Historically, cars and smartphones developed in parallel on wildly different timescales. In the smartphone revolution’s formative years, Apple and Samsung reinvented their devices every twelve months like clockwork; the automotive industry, meanwhile, spent half a decade or more designing a new model, having it certified by regulatory bodies around the world, scaling up production and releasing it. This mismatch in pacing put these industries on a collision course: As automakers rushed to put navigation systems and concierge services in their cars that were outdated by the time they rolled off the assembly line, smartphone and mobile data use exploded, often covering the same ground (Google Maps, Yelp, the list goes on). While iOS and Android — and the apps they offered — improved immeasurably over the span of half a decade, the systems in our cars barely moved. Even the most forward-thinking in-car systems like Ford’s SYNC were panned for being slow, finicky and complex. And unlike a phone, it’s much more difficult to swap out your car every year or two.

The introduction of Apple’s CarPlay and Google’s Android Auto were designed to solve this conflict. By supporting these systems and ceding control of entertainment and navigation systems to Google and Apple, automakers could bring the world of mobile apps and familiar and beloved user experiences to consumers. Automakers also could stop plowing resources into unfamiliar areas and focus on what they do best — making cars — while iOS and Android would finally have a way to integrate cleanly without a suction-cup mount on the windshield.

But the reaction from the auto industry has been mixed. While some companies — Hyundai, Volkswagen and GM, for instance — have been fairly aggressive in supporting the systems, several of the world’s largest automakers, including Toyota, Ford and BMW, still have no timeline in place. (Some haven’t even committed to supporting them at all.)

The glacial pacing of the auto industry relative to the consumer electronics industry is at least partly to blame, but it’s not the only culprit; after all, GM now offers CarPlay on a majority of the vehicles that it sells. A deeper issue, I believe, is pride — a sense that automakers are at risk of losing their identities by ceding control of the dashboard to Silicon Valley. The companies that have not committed to offering CarPlay or Android Auto are often quick to mention that they’re only acting in the best interest of their customers and trying to deliver the best experience possible.

But here’s the thing: They have proven time and again that they are not able to deliver the best experience possible. It’s not their fault, really — the cards stacked against them are manifold: The slower development cycle, the learning curve of a UI entirely different from that of our smartphones, the inability to achieve scale with a proprietary in-car app platform. But while this plays out, customers — everyday car buyers – are the pawns in a global tug-of-war. No one wins.

We know how this ends, because we’ve seen a variation of it before. Major Android smartphone manufacturers like Samsung, HTC and Motorola once made deep changes to the stock Android on which they were based, more often worsening the experience for the user than improving it. Over time, these OEMs have heard the complaints from customers and the media and backed off, hewing closer to Android’s roots. The result, I’d argue, has been a better selection of world-class flagship Android phones than at any point since the platform’s debut.

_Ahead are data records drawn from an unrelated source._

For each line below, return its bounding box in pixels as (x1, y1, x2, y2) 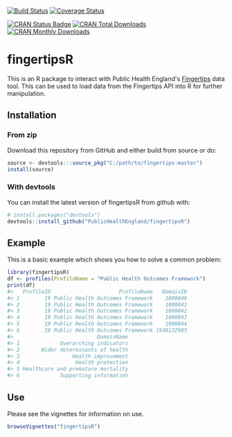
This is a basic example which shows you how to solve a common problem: (7, 255, 222, 264)
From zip (7, 130, 37, 140)
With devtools (7, 182, 55, 192)
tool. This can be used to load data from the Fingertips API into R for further (7, 82, 223, 90)
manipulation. (7, 89, 46, 97)
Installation (7, 110, 57, 121)
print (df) (7, 282, 36, 289)
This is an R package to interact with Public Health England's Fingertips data (7, 74, 225, 83)
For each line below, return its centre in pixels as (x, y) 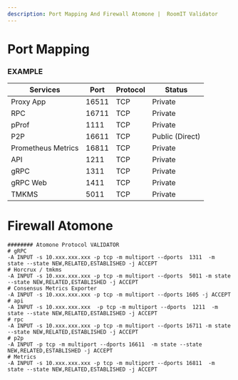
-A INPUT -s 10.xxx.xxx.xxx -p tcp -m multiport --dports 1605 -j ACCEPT (119, 295)
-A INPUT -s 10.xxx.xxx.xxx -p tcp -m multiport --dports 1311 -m (111, 258)
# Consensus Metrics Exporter (52, 289)
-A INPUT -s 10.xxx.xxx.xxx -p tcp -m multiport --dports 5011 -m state (119, 276)
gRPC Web (29, 183)
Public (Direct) (176, 137)
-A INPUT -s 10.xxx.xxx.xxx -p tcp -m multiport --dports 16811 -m (111, 364)
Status (176, 90)
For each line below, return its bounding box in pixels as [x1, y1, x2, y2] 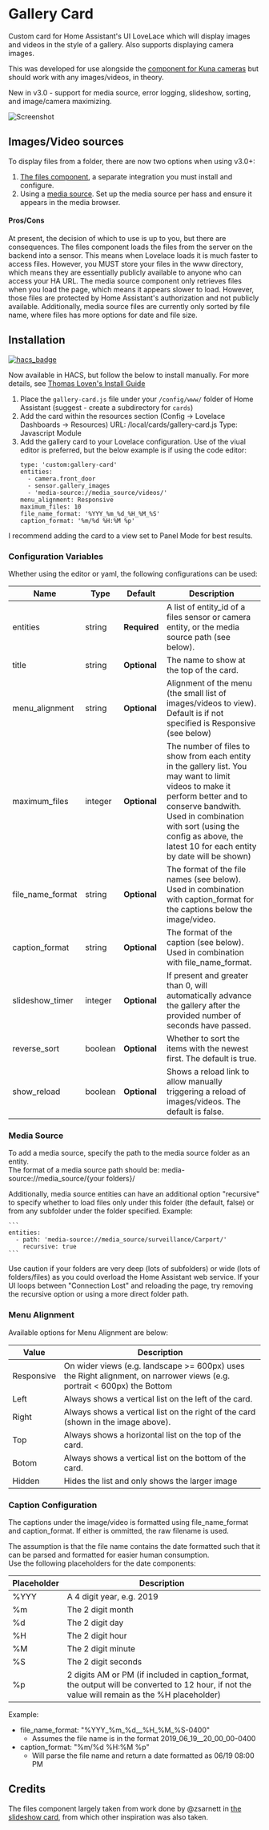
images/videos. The [167, 1096, 242, 1108]
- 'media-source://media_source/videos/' [27, 489, 168, 497]
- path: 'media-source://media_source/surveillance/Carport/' [15, 1236, 227, 1244]
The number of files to [167, 741, 251, 752]
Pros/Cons [8, 215, 45, 225]
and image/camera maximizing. [8, 96, 112, 106]
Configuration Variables [8, 550, 104, 561]
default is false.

I believe we’ll see the same thing in the auto industry. The generation of vehicles that’s rolling off assembly lines today is likely the last one where buyers won’t consider excellent smartphone integration a basic, must-have feature. Over the next several years, automakers will come to understand this, one negative customer interaction at a time. Eventually, CarPlay support will be a universally standard feature, no different from air conditioning or power windows.

It’s just going to take a little pride-swallowing (and perhaps some lost sales) to get there.

Chris Ziegler is deputy editor at The Verge and oversees the publication’s transportation coverage.